Out of curiosity, I decided to try to use a different method of finding best fit D. I used the improved secant method from this paper: https://vixra.org/pdf/1405.0013v1.pdf.

def improved_secant(x0, e, N):
    # x0 is the initial guess
    # e must be a small positive number, for example, 0.01
    # N is the max. number of iterations
    iter = 1
    while True:
        a = abs(loss(x0)) / 2
        x1 = max(min(x0 + a - a * (loss(x0 + a) / (loss(x0 + a) - loss(x0))), 10), 1)
        if abs(x0 - x1) < e:
            return x1
        else:
            x0 = x1

        iter += 1
        if iter > N:
            print('Failed to converge')
            break

But according to my testing, it converges only when the minimum value of loss(D) is 0 for some D. Regular secant method seems to only return 1 or 10, unless I artifically modify the loss to reach 0, and it's slower, so neither of them are usable. I can't think of any way to ensure that condition, since the minimum value of the loss depends on the card's history and on a in loss = a * WozLoss(r, binary_recall) + (1-a) * WozLoss(r, grade_derived_r). Even if only grade-derived loss is used, I still can't think of a way to ensure that the condition is always satisfied. This is unfortunate, because when modified secant method works, it's about 3 times faster than your loop.

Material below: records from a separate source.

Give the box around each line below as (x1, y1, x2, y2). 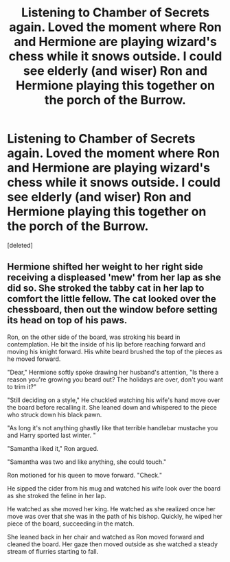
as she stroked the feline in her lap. (7, 491, 106, 500)
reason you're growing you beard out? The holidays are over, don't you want (7, 375, 223, 384)
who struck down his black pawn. (7, 410, 102, 419)
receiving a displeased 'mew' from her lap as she (7, 272, 222, 283)
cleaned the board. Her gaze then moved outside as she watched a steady (7, 540, 218, 548)
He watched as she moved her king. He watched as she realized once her (7, 504, 216, 513)
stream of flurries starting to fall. (7, 547, 99, 555)
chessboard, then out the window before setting (7, 304, 218, 316)
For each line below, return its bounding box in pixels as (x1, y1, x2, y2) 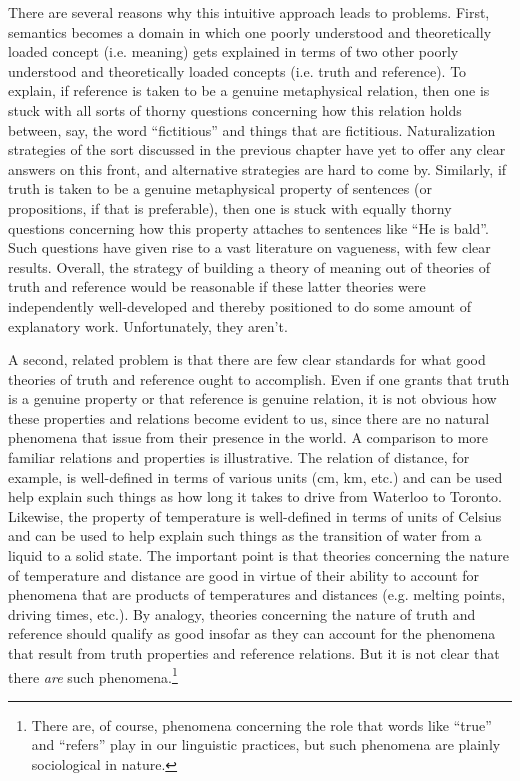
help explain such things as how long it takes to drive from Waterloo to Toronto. (8, 486, 502, 507)
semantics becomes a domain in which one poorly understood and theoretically (8, 21, 492, 42)
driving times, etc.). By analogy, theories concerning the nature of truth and (8, 603, 476, 624)
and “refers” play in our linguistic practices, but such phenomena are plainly (31, 734, 501, 755)
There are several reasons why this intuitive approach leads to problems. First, (8, 2, 490, 22)
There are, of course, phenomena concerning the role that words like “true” (31, 714, 492, 735)
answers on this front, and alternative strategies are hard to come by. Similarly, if (8, 158, 507, 179)
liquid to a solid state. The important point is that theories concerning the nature (8, 545, 509, 566)
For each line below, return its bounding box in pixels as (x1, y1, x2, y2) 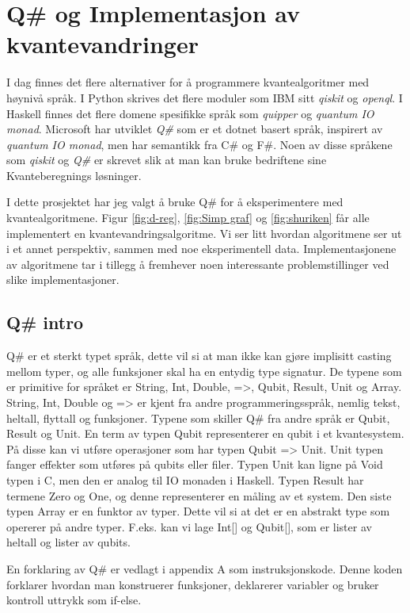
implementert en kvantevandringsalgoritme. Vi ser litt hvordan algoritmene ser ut (6, 224, 402, 241)
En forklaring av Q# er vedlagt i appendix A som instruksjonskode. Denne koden (6, 560, 403, 577)
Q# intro (6, 310, 84, 335)
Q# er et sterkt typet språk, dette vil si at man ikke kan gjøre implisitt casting (6, 347, 392, 364)
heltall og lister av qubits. (6, 534, 131, 550)
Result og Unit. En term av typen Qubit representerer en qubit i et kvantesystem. (6, 425, 404, 442)
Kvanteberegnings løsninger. (6, 167, 142, 183)
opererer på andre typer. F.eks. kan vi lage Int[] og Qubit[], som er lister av (6, 518, 372, 534)

Expertium commented 11 months ago

I "made" an algorithm that is roughly 3-3.5 times faster than the current loop, and by "made" I mean "copied scipy.optimize.brent and removed a bunch of stuff and modified it to work with our case", and I also have an idea how to greatly reduce the time in certain cases, specifically when the optimal value of D is 1 or 10, so that we have to run the optimization procedure only when the optimal value is somewhere inbetween. It's pretty long and speed is not the main focus right now since we don't even have a proper implementation yet, so I'll post it later. Btw, that algorithm might be useful for finding optimal retention to speed it up a bit. It can be used for any function that has one variable and bounds.

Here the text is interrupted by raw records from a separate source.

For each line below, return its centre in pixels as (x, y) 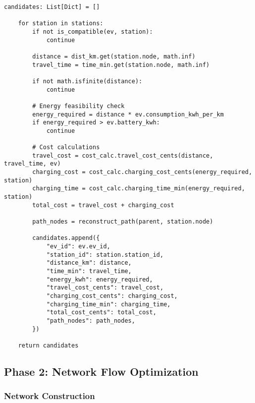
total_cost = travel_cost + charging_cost (103, 205)
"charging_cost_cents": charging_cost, (112, 296)
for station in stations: (61, 24)
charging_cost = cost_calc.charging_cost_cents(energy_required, (142, 172)
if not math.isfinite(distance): (87, 81)
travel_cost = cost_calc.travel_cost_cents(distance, (123, 155)
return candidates (48, 345)
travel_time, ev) (32, 164)
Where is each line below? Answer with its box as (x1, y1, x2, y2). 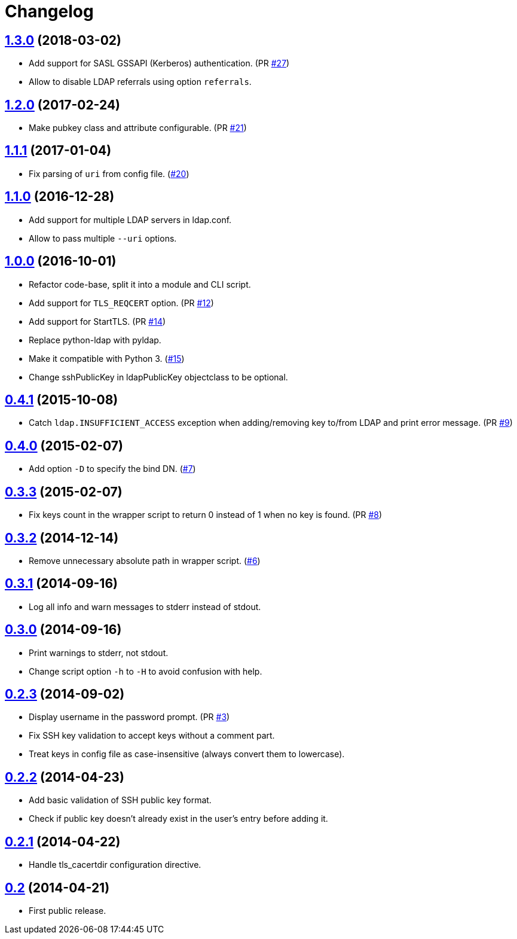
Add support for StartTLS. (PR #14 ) (29, 316, 166, 327)
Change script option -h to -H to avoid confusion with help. (29, 666, 262, 676)
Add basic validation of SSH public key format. (29, 795, 212, 806)
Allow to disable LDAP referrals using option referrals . (29, 77, 252, 87)
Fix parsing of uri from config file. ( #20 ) (29, 168, 189, 179)
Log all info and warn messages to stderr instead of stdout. (29, 601, 261, 612)
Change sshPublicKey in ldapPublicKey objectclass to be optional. (29, 371, 288, 382)
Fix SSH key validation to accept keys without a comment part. (29, 730, 275, 741)
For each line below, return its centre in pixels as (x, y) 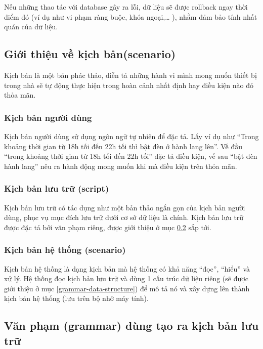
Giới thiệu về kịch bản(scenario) (90, 54)
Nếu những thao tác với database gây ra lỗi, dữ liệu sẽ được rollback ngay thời (126, 7)
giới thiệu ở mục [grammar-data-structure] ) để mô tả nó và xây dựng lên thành (127, 288)
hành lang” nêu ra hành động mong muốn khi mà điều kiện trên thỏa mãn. (121, 166)
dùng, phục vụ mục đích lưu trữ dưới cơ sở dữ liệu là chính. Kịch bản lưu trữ (124, 217)
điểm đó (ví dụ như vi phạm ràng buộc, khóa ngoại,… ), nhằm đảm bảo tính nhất (131, 16)
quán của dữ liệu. (31, 27)
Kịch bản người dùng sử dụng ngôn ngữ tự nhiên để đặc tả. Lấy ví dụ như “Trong (131, 136)

L-M-Sherlock commented 11 months ago

image

Expertium commented 11 months ago

Yeah...mini-batch optimization is definitely required.

Expertium commented 10 months ago

@L-M-Sherlock will you keep working on this?

L-M-Sherlock commented 10 months ago

The training costs me 3 days, which are impractical.

Expertium commented 10 months ago

Well, if you can't think of any way to speed it up, then I suppose you can close this issue.